Но Твоему Высочеству в высшей степени присуща такая забота, как это наглядно видно из того, что ни требования придворной жизни, ни привычное воспитание, обыкновенно обрекающее девушек на невежество, не смогли воспрепятствовать Твоим занятиям всеми благородными науками и искусствами. Далее, высокая и несравненная проницательность Твоего ума очевидна из того, что Ты глубоко заглянула в тайны этих наук и в кратчайший срок тщательно во всем этом разобралась. У меня есть и еще более верный, особый аргумент в пользу сказанного, а именно что до сих пор Ты была единственной, в совершенстве понявшей все опубликованные мной раньше трактаты. Ведь они показались весьма темными многим другим, даже очень одаренным и ученым людям; почти общепринято, что те, кто занимается метафизикой, далеки от геометрии, если же они разрабатывают геометрию, они не постигают, что могли бы они написать о первой философии; я признаю твой ум уникальным, таким, коему все одинаково доступно, и потому по заслугам именую его несравненным. А когда я наблюдаю столь многообразное и совершенное знание всех вещей не у гимнософиста, старика, имевшего в распоряжении многие годы для созерцания1
, а у девушки-правительницы, своим обликом и летами напоминающей не столько воительницу Минерву или какую-либо из Муз, сколько Хариту, я не могу не отдаться во власть величайшего восхищения. Наконец, как я замечаю, не только в отношении любознательности, но и с точки зрения силы воли не остается ни одного качества, требуемого для абсолютного и высокого знания, которое не сияло бы в Твоем нравственном облике. Ведь в нем явно проступает выдающаяся, величественная доброта и кротость, кою несправедливости судьбы постоянно ранят, но никогда не выводят из терпения и не ломают. Все это так меня покорило, что я не только собираюсь посвятить мою «Философию» Мудрости, кою в тебе предполагаю (ведь книга эта не что иное, как исследование мудрости), но в той же мере хочу именоваться философом, в какой и оставаться преданнейшим почитателем Твоего Высочества.Письмо автора к французскому переводчику «Первоначал философии», уместное здесь как предисловие2
Перевод моих «Первоначал», над которым Вы так потрудились, столь ясен и совершенен, что, надеюсь, большинством они будут прочтены по-французски, а не по-латыни и таким образом будут лучше усвоены. Я опасаюсь единственно того, как бы заголовок не отпугнул многих из тех, кто не вскормлен наукой, или тех, у кого философия не в почете, поскольку их не удовлетворяет та философия, которой их учили. По этой причине я убежден, что будет полезно присоединить сюда предисловие, которое указало бы им, каково содержание этой книги, какую цель ставил я себе, когда писал ее, и какую пользу можно из всего этого извлечь. Но хотя такое предисловие следовало бы написать мне, так как я должен быть более осведомленным относительно данного предмета, чем кто-либо другой, я тем не менее не в состоянии сделать ничего более, как предложить в сжатом виде основные пункты, которые, полагаю, следовало бы трактовать в предисловии, причем оставляю на Ваше разумное усмотрение, что из нижеследующего Вы найдете пригодным для опубликования.
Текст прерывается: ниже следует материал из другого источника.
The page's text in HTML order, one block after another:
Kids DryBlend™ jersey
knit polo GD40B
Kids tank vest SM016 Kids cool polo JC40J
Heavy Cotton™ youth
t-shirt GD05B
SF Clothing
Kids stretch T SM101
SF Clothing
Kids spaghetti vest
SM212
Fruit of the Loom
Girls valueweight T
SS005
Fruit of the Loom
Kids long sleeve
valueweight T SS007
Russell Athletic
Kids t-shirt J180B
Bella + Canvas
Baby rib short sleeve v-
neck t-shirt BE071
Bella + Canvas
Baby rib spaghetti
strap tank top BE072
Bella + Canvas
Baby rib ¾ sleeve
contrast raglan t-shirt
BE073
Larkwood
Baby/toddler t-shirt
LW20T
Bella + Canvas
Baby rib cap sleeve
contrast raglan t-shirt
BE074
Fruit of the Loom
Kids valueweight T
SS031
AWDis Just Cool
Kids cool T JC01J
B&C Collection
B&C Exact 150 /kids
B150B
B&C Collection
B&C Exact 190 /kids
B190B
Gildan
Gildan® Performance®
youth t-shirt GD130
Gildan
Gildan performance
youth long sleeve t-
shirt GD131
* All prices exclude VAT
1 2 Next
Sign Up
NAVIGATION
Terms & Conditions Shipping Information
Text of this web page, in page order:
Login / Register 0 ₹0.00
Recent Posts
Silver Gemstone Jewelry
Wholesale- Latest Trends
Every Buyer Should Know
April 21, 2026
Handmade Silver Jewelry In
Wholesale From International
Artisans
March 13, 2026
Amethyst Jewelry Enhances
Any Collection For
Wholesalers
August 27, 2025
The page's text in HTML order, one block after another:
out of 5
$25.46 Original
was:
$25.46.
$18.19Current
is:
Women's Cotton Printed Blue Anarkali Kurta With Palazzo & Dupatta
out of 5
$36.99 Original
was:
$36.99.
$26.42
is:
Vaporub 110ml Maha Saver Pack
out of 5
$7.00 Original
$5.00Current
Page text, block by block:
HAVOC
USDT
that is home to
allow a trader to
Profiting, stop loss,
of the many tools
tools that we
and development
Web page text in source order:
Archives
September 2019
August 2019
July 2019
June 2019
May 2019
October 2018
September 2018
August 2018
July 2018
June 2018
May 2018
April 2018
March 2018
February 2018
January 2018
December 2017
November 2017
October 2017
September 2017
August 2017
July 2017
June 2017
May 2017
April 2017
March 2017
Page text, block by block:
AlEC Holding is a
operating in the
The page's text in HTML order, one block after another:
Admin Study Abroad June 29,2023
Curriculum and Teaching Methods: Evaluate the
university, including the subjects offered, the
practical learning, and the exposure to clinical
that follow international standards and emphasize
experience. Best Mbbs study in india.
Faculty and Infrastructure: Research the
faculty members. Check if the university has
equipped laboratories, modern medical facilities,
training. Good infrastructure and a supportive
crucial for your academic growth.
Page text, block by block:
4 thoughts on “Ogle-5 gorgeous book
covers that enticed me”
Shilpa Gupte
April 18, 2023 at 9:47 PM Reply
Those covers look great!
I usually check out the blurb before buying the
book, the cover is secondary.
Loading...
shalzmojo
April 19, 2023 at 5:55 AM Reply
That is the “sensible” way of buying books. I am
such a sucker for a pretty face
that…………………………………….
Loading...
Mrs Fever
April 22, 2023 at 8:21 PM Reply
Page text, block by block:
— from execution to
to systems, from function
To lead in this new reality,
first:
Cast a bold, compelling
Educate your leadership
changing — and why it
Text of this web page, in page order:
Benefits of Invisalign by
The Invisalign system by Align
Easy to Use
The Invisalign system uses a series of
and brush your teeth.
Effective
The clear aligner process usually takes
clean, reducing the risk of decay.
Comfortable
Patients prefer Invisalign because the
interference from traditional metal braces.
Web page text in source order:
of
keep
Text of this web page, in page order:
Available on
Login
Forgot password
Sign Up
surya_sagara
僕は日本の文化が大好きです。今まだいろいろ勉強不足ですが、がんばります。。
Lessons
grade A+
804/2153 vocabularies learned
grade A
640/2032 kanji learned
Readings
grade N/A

Прежде всего я хотел бы выяснить, что такое философия, начав с самого обычного, а именно с того, что слово философия обозначает занятие мудростью и что под мудростью понимается не только благоразумие в делах, но также и совершенное знание всего, что может познать человек; это же знание, которое направляет нашу жизнь, служит сохранению здоровья, а также открытиям во всех искусствах (arts). А чтобы оно стало таковым, оно необходимо должно быть выведено из первых причин так, чтобы тот, кто старается овладеть им (а это и значит, собственно, философствовать), начинал с исследования этих первых причин, именуемых первоначалами. Для этих первоначал существует два требования. Во-первых, они должны быть столь ясны и самоочевидны, чтобы при внимательном рассмотрении человеческий ум не мог усомниться в их истинности; во-вторых, познание всего остального должно зависеть от них так, что, хотя основоположения и могли бы быть познаны помимо познания прочих вещей, однако эти последние, наоборот, не могли бы быть познаны без знания первоначал. Затем надо попытаться вывести знание о вещах из тех начал, от которых они зависят, таким образом, чтобы во всем ряду выводов не встречалось ничего, что не было бы совершенно очевидным. Вполне мудр в действительности один Бог, ибо ему свойственно совершенное знание всего; но и люди могут быть названы более или менее мудрыми сообразно тому, как много или как мало они знают истин о важнейших предметах. С этим, я полагаю, согласятся все сведущие люди.